I have been an amateur cyclist for more than 40 years. One of my favorite times of the year is July, when the famous Tour de France bicycle race occurs.

Despite the accolades given to the team leader, the Tour de France is a team sport. Every winner is supported by a team of fellow cyclists who have worked together to deliver victory. I have learned a lot of leadership lessons as a cyclist, and by watching the Tour de France.

One of those lessons is the role of the team compared to the role of the leader. If you’ve ever taken a management class, you may have heard that the role of the manager is to remove obstacles from the team members, so they can accomplish the mission. There is a lot of truth in this statement. However, cyclists look at leadership a little differently.

On a cycling team, the role of the team is to protect the leader. The role of the leader is to protect the mission.

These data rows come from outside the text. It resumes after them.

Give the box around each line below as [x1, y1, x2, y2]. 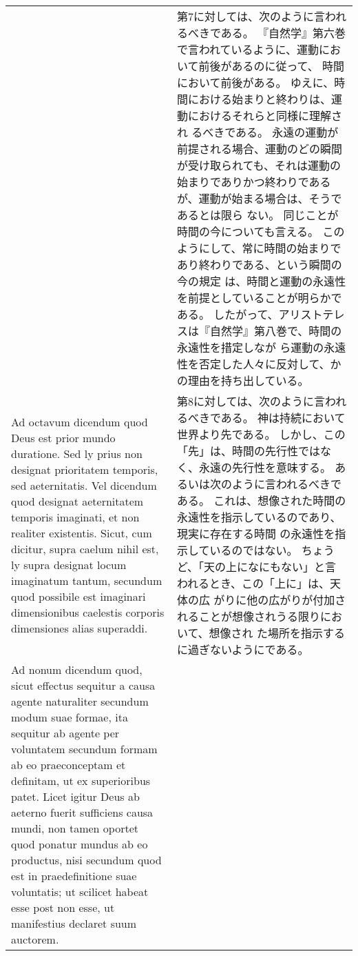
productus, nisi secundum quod [11, 852, 162, 868]
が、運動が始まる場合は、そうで [176, 190, 342, 206]
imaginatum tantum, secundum [11, 572, 162, 588]
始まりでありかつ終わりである [176, 174, 331, 190]
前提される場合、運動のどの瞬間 [176, 141, 342, 157]
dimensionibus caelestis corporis [11, 604, 165, 620]
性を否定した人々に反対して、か [176, 356, 341, 372]
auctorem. [11, 931, 59, 947]
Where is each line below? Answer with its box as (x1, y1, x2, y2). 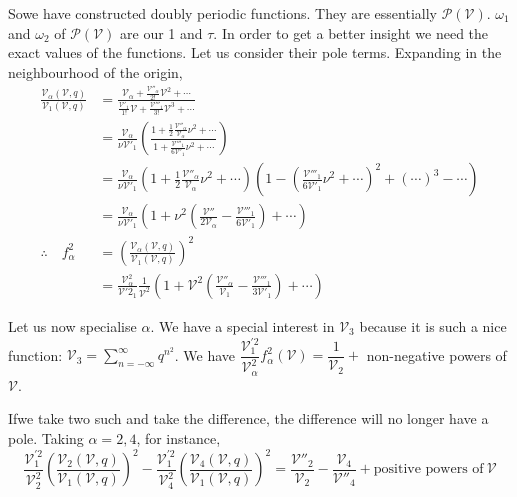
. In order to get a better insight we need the (213, 22, 489, 43)
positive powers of (373, 462, 484, 477)
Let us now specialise (8, 315, 137, 336)
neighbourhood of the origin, (8, 61, 183, 82)
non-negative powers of (366, 344, 507, 365)
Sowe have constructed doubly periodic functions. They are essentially (8, 3, 437, 23)
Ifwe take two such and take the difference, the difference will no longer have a (8, 408, 489, 429)
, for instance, (136, 428, 221, 449)
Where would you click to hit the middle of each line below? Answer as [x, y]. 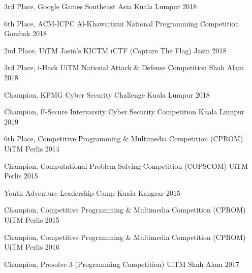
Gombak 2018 [26, 33]
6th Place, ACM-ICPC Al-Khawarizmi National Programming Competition [122, 23]
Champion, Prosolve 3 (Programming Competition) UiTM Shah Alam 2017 [122, 264]
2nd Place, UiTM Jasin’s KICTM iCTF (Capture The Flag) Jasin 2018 [115, 50]
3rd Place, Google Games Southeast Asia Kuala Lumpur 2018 [100, 6]
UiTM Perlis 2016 [32, 247]
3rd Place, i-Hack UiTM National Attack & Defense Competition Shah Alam [124, 67]
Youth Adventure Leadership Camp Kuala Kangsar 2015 [92, 192]
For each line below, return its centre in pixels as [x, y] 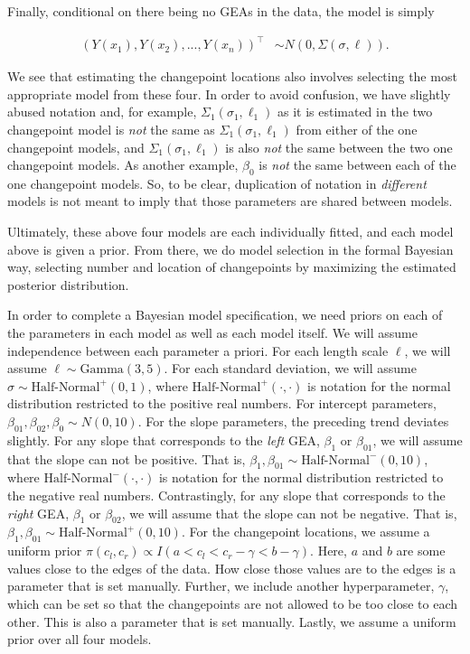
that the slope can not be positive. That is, [127, 458]
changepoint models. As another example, [123, 165]
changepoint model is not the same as [111, 129]
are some [421, 551]
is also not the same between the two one [339, 147]
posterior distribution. [68, 284]
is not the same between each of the [357, 165]
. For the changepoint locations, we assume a [305, 532]

On a cycling team, the role of the team is to protect the leader. The role of the leader is to protect the mission. If you watch the Tour de France, you will notice that the team leaders are rarely in front. Most of the time, they are behind their teammates. The team is breaking the wind, protecting the leader from fellow cyclists, and responding to breakaway attacks on the road—based on the instructions from the team leader.

The team leader’s role is to protect the mission for the day, and for the overall race. They are the ones who decide which breakaway attacks need to be followed. They are the ones who adjust the plans based on what is happening during the race.

What would that look like in Toastmasters? It might look like team members staying focused on accomplishing their tasks so the team leader can stay focused on the mission. It might look like team leaders truly empowering teams to accomplish their roles without micromanagement. Perhaps it might look like everyone providing positive support to one another in the same tone and manner as we provide speech evaluations.

What about you and your team? How are you operating? Are you removing obstacles from your team’s path? Are you empowering them to accomplish their job without micromanaging them? Are you providing positive and supportive feedback to each other?

I encourage you to explore this concept in your team. If you do, you may find some great opportunities to work together even more effectively than you do today.